■ Task to carry out:
Each line of the listing that contains the word "customers" is to be copied.

■ Dataset entries:
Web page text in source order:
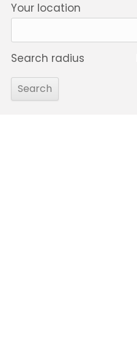
Your location
Search radius
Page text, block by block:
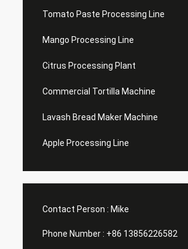
Tomato Paste Processing Line
Mango Processing Line
Citrus Processing Plant
Commercial Tortilla Machine
Lavash Bread Maker Machine
Apple Processing Line
Contact Person : Mike
Phone Number : +86 13856226582
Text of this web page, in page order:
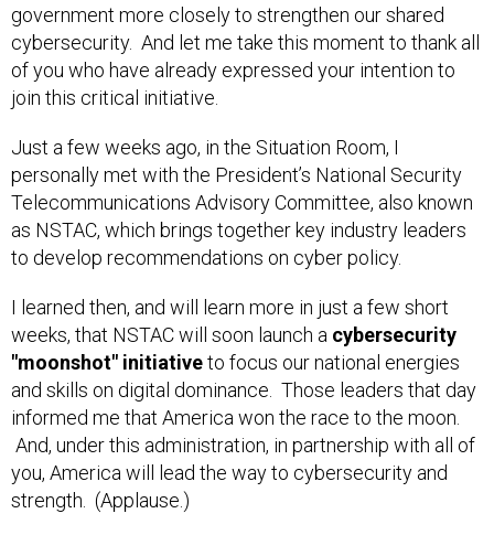
government more closely to strengthen our shared
cybersecurity. And let me take this moment to thank all
of you who have already expressed your intention to
join this critical initiative.
Just a few weeks ago, in the Situation Room, I
personally met with the President’s National Security
Telecommunications Advisory Committee, also known
as NSTAC, which brings together key industry leaders
to develop recommendations on cyber policy.
I learned then, and will learn more in just a few short
weeks, that NSTAC will soon launch a cybersecurity
"moonshot" initiativeto focus our national energies
and skills on digital dominance. Those leaders that day
informed me that America won the race to the moon.
And, under this administration, in partnership with all of
you, America will lead the way to cybersecurity and
strength. (Applause.)
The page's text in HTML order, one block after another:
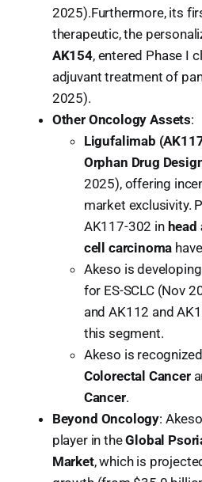
2025).Furthermore, its
therapeutic, the
AK154, entered Phase I
adjuvant treatment of
2025).
Other Oncology Assets:
Ligufalimab
Orphan Drug
2025), offering
market exclusivity.
AK117-302 in
cell carcinoma
Akeso is
for ES-SCLC (Nov
and AK112 and
this segment.
Akeso is
Colorectal Cancer
Cancer.
Beyond Oncology:
player in theGlobal
Market, which is
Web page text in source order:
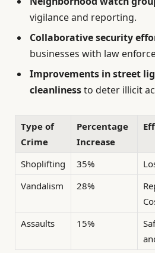
vigilance and reporting.
Collaborative security
businesses with law
Improvements in street
cleanlinessto deter illicit
Type of
Crime
Percentage
Increase
Shoplifting 35%
Vandalism
28%
Assaults
15%
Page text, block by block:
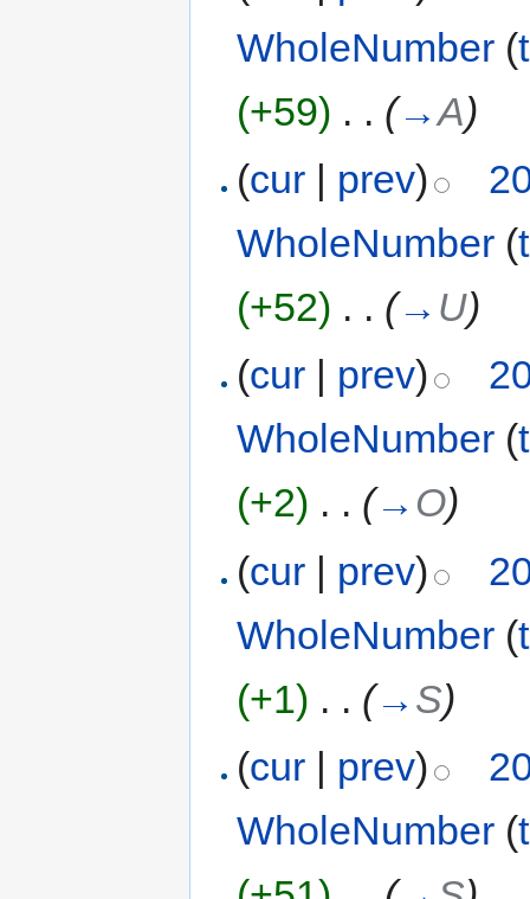
WholeNumber (
(+59) . . (→A)
(cur | prev)
WholeNumber (
(+52) . . (→ U)
(cur prev)
WholeNumber (
(+2) . . (→ O)
(cur | prev)
WholeNumber (
(+1) . . (→ S)
(cur | prev)
WholeNumber (
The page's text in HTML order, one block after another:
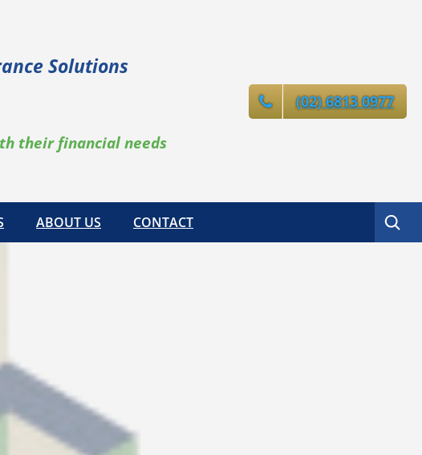
Solutions
their financial needs
(02) 6813 0977
ABOUT US CONTACT Search
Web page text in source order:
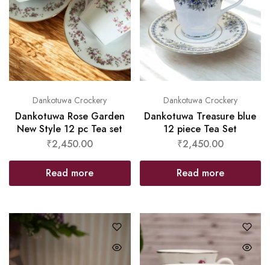
Dankotuwa Crockery
Dankotuwa Rose Garden
New Style 12 pc Tea set
₹2,450.00
Read more
Dankotuwa Crockery
Dankotuwa Treasure blue
12 piece Tea Set
₹2,450.00
Read more
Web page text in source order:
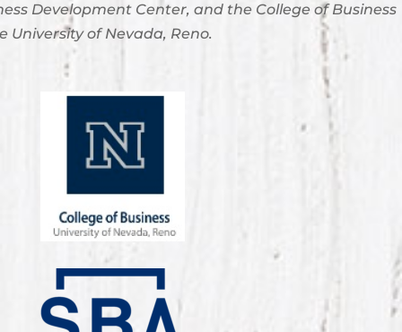
Development Center, and the College of Business
University of Nevada, Reno.
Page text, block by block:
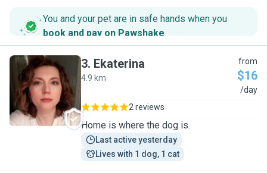
You and your pet are in safe hands when you
book and pay on Pawshake.
E
3. Ekaterina
4.9 km
from
$16
/day
2 reviews
Home is where the dog is.
Last active yesterday
Lives with 1 dog, 1 cat
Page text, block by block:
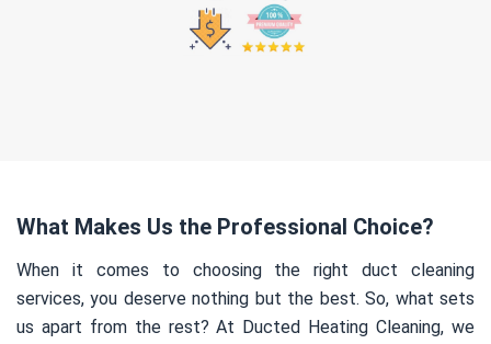
What Makes Us the Professional Choice?
When it comes to choosing the right duct cleaning
services, you deserve nothing but the best. So, what sets
us apart from the rest? At Ducted Heating Cleaning, we
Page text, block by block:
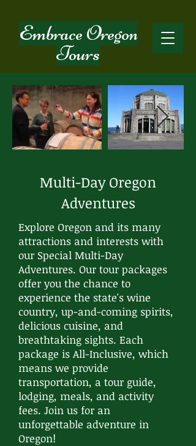
Embrace Oregon
Tours
Multi-Day Oregon
Adventures
Explore Oregon and its many
attractions and interests with
our Special Multi-Day
Adventures. Our tour packages
offer you the chance to
experience the state's wine
country, up-and-coming spirits,
delicious cuisine, and
breathtaking sights. Each
package is All-Inclusive, which
means we provide
transportation, a tour guide,
lodging, meals, and activity
fees. Join us for an
unforgettable adventure in
Oregon!
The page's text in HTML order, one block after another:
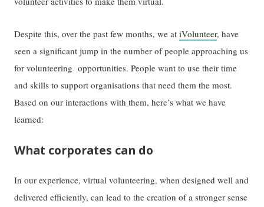
Despite this, over the past few months, we atiVolunteer, have
seen a significant jump in the number of people approaching us
for volunteering opportunities. People want to use their time
and skills to support organisations that need them the most.
Based on our interactions with them, here’s what we have
learned:
What corporates can do
In our experience, virtual volunteering, when designed well and
delivered efficiently, can lead to the creation of a stronger sense
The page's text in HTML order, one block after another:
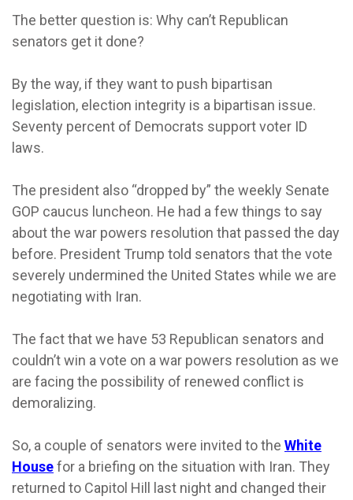
The better question is: Why can’t Republican
senators get it done?
By the way, if they want to push bipartisan
legislation, election integrity is a bipartisan issue.
Seventy percent of Democrats support voter ID
laws.
The president also “dropped by” the weekly Senate
GOP caucus luncheon. He had a few things to say
about the war powers resolution that passed the day
before. President Trump told senators that the vote
severely undermined the United States while we are
negotiating with Iran.
The fact that we have 53 Republican senators and
couldn’t win a vote on a war powers resolution as we
are facing the possibility of renewed conflict is
demoralizing.
So, a couple of senators were invited to the White
Housefor a briefing on the situation with Iran. They
returned to Capitol Hill last night and changed their
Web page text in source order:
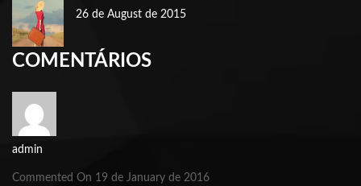
26 de August de 2015
COMENTÁRIOS
admin
Commented On 19 de January de 2016
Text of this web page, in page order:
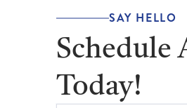
SAY HELLO
Today!
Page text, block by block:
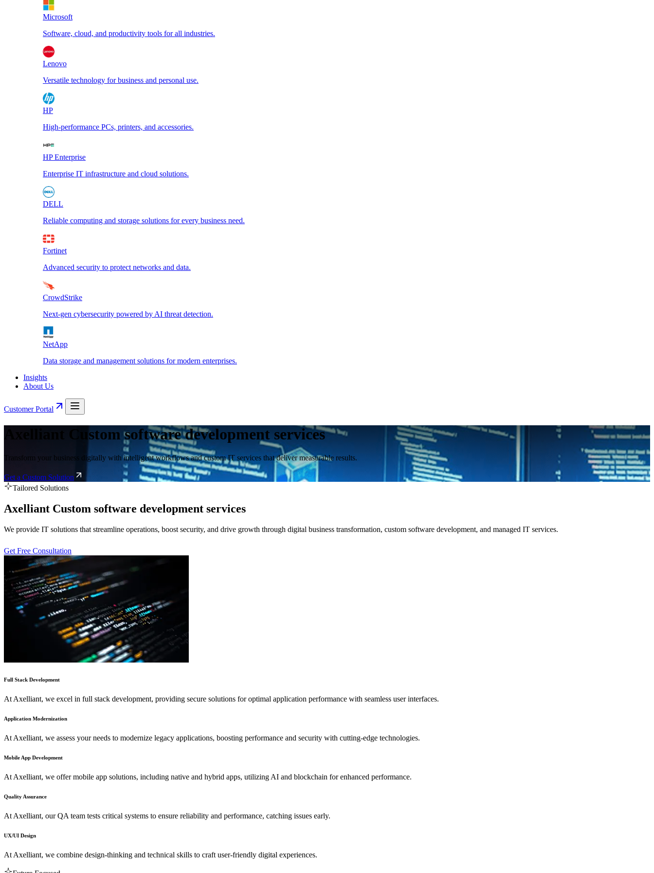
Microsoft
Software, cloud, and productivity tools for all industries.
Lenovo
Versatile technology for business and personal use.
HP
High-performance PCs, printers, and accessories.
HP Enterprise
Enterprise IT infrastructure and cloud solutions.
DELL
Reliable computing and storage solutions for every business need.
Fortinet
Advanced security to protect networks and data.
CrowdStrike
Next-gen cybersecurity powered by AI threat detection.
NetApp
Data storage and management solutions for modern enterprises.
Insights
About Us
Customer Portal
Axelliant Custom software development services
Transform your business digitally with intelligent workflows and custom IT services that deliver measurable results.
Get a Custom Solution
Tailored Solutions
Axelliant Custom software development services
We provide IT solutions that streamline operations, boost security, and drive growth through digital business transformation, custom software development, and managed IT services.
Get Free Consultation
Full Stack Development
At Axelliant, we excel in full stack development, providing secure solutions for optimal application performance with seamless user interfaces.
Application Modernization
At Axelliant, we assess your needs to modernize legacy applications, boosting performance and security with cutting-edge technologies.
Mobile App Development
At Axelliant, we offer mobile app solutions, including native and hybrid apps, utilizing AI and blockchain for enhanced performance.
Quality Assurance
At Axelliant, our QA team tests critical systems to ensure reliability and performance, catching issues early.
UX/UI Design
At Axelliant, we combine design-thinking and technical skills to craft user-friendly digital experiences.
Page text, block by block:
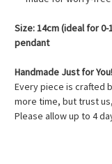
Size: 14cm (ideal for
pendant
Handmade Just for You!
Every piece is crafted
more time, but trust
Please allow up to 4
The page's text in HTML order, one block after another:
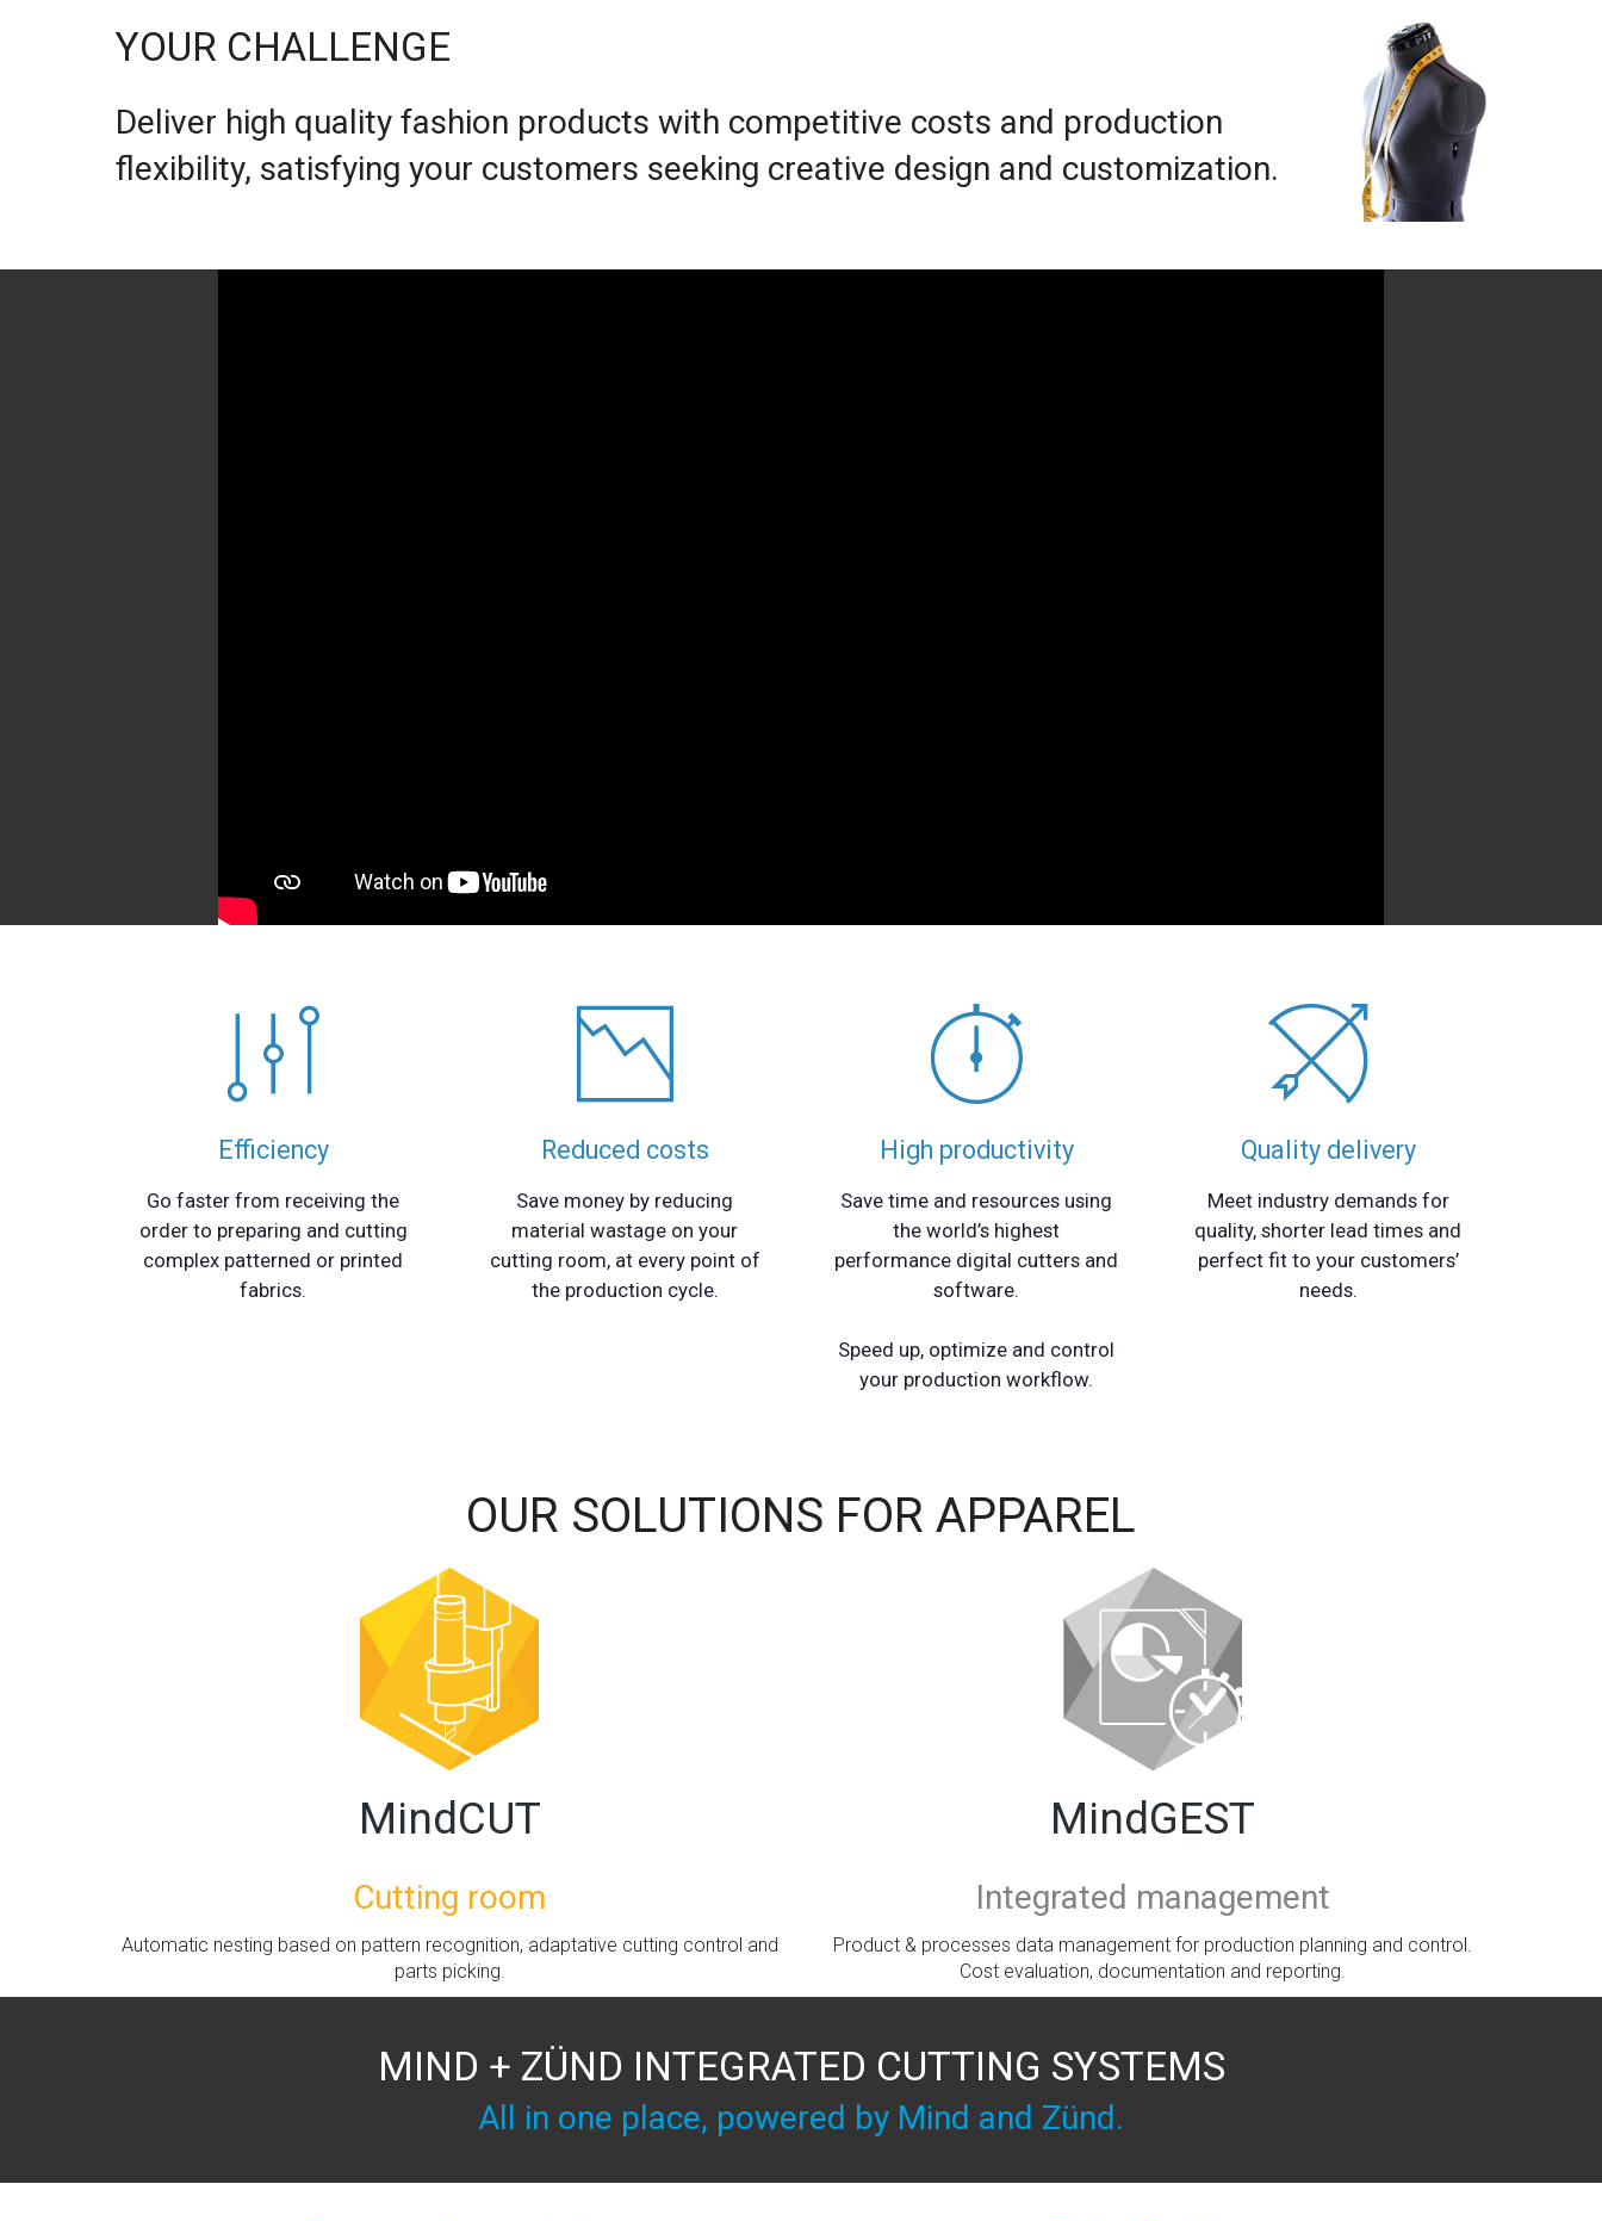
YOUR CHALLENGE
Deliver high quality fashion products with competitive costs and production
flexibility, satisfying your customers seeking creative design and customization.
Efficiency
Go faster from receiving the
order to preparing and cutting
complex patterned or printed
fabrics.
Reduced costs
Save money by reducing
material wastage on your
cutting room, at every point of
the production cycle.
High productivity
Save time and resources using
the world’s highest
performance digital cutters and
software.
Speed up, optimize and control
your production workflow.
Quality delivery
Meet industry demands for
quality, shorter lead times and
perfect fit to your customers’
needs.
OUR SOLUTIONS FOR APPAREL
MindCUT
Cutting room
Automatic nesting based on pattern recognition, adaptative cutting control and
parts picking.
MindGEST
Integrated management
Product & processes data management for production planning and control.
Cost evaluation, documentation and reporting.
MIND + ZÜND INTEGRATED CUTTING SYSTEMS
All in one place, powered by Mind and Zünd.

■ Solution to the exercise:
flexibility, satisfying your customers seeking creative design and customization.
perfect fit to your customers’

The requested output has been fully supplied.